The problem ▸ Report the number of lines in these entries that contain "their". Write only the number.

Data supplied ▸
##############################

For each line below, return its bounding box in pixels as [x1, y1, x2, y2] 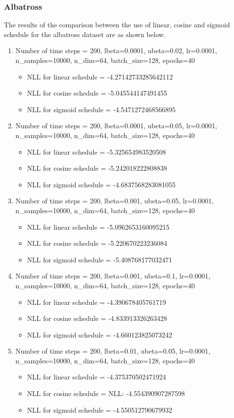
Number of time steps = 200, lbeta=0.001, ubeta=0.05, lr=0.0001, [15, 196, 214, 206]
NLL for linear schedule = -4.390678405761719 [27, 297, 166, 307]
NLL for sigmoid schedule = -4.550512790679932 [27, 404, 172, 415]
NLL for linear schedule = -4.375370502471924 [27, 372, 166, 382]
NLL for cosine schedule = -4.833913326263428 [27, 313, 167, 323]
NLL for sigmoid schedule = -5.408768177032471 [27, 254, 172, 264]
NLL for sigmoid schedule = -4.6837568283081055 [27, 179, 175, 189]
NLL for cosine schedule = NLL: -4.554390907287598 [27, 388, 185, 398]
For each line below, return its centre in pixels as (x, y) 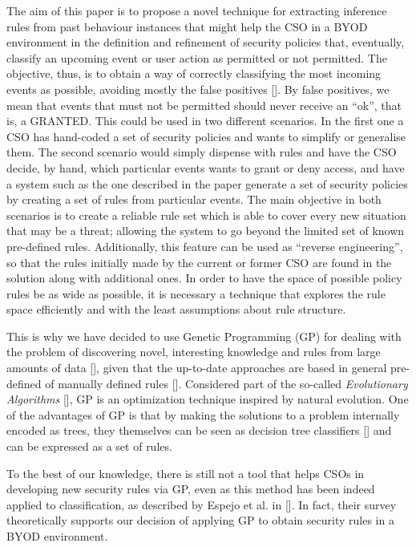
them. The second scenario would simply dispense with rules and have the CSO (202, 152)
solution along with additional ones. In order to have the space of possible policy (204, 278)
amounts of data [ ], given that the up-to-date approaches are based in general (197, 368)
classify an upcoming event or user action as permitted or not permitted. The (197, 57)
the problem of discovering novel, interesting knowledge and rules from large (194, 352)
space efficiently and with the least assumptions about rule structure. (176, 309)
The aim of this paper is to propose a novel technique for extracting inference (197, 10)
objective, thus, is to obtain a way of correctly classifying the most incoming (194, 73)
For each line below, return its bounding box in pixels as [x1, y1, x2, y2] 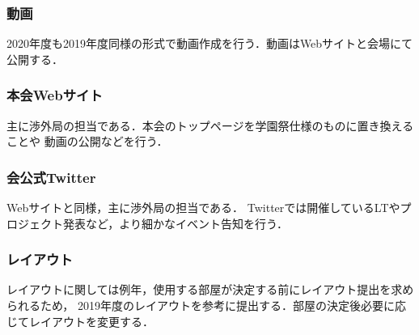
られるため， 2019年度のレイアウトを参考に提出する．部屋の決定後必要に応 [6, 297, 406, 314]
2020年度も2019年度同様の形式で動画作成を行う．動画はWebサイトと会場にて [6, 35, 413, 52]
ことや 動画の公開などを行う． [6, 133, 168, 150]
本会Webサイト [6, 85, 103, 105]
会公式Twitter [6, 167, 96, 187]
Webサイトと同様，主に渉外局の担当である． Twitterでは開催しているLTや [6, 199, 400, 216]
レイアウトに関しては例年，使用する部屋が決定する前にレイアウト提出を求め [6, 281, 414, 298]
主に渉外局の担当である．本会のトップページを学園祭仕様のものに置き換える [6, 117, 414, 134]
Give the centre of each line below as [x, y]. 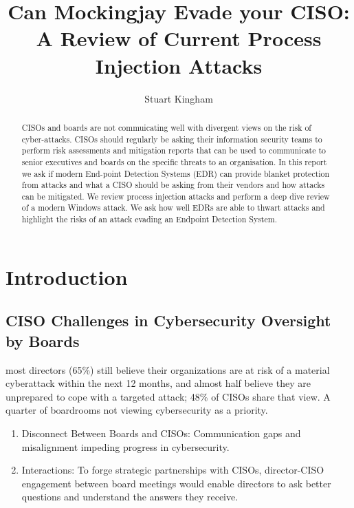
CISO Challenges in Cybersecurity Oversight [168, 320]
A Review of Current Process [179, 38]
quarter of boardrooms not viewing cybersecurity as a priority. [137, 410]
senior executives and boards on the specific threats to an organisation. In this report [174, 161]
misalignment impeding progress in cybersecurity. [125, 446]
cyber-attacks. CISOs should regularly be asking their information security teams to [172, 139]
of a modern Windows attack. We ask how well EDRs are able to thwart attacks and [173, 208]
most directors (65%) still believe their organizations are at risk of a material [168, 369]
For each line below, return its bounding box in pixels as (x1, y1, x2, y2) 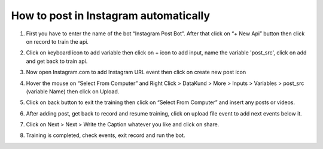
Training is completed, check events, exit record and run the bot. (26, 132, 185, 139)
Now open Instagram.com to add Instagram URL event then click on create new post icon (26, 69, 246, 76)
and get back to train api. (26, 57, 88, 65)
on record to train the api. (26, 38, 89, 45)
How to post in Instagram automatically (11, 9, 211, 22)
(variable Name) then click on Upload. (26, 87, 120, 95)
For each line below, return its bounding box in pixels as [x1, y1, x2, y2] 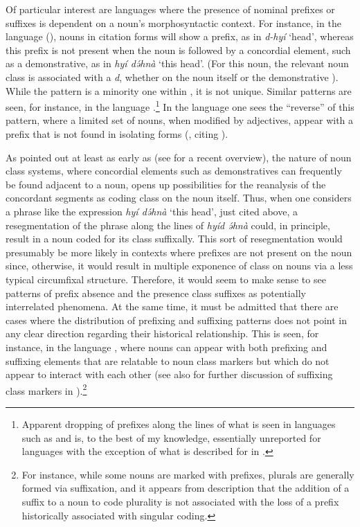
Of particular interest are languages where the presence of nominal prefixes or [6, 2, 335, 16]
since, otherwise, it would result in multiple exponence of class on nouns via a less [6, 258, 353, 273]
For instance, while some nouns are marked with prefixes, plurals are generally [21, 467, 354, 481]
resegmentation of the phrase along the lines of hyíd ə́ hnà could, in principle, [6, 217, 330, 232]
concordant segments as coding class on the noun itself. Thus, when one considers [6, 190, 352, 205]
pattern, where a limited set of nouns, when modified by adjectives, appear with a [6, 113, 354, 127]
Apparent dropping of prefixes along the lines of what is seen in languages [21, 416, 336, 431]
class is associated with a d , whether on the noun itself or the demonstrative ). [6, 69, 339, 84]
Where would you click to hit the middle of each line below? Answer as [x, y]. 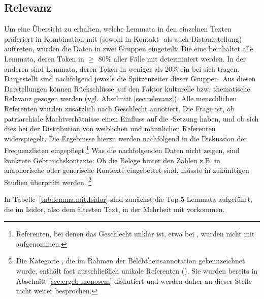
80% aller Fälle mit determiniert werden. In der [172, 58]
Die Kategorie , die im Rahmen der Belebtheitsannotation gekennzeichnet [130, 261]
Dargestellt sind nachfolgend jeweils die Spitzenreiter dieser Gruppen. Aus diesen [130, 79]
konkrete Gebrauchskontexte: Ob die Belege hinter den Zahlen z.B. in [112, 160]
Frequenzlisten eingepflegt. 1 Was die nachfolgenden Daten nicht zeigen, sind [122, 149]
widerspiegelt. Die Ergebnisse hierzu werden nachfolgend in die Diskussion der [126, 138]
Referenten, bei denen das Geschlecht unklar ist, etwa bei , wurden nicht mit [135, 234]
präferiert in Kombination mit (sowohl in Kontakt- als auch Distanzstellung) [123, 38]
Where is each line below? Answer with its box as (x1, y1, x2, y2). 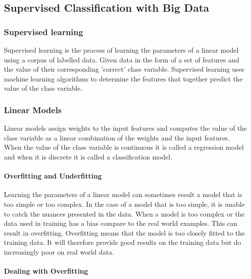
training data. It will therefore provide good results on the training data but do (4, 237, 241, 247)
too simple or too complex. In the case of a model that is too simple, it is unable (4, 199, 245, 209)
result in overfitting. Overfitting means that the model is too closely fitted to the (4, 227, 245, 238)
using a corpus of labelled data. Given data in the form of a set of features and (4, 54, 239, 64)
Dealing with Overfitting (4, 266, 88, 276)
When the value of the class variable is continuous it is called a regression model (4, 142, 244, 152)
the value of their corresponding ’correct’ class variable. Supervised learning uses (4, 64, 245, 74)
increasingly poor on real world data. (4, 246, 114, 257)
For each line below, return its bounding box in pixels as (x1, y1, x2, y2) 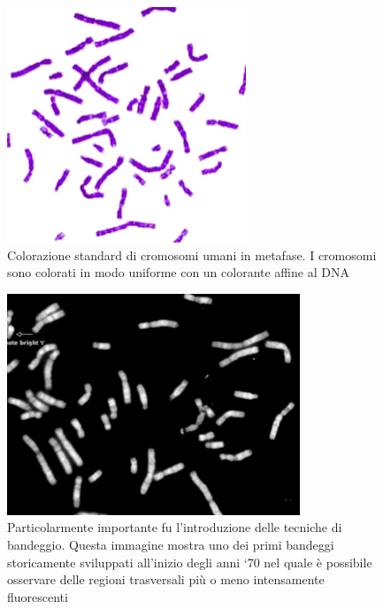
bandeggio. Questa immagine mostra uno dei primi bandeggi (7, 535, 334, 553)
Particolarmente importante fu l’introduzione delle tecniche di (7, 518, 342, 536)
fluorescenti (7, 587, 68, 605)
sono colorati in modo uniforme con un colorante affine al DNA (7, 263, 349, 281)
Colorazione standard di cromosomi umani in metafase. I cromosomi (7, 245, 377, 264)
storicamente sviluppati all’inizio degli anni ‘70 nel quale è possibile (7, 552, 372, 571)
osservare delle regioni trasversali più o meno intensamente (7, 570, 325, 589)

##############################

Output of the task ▸ 3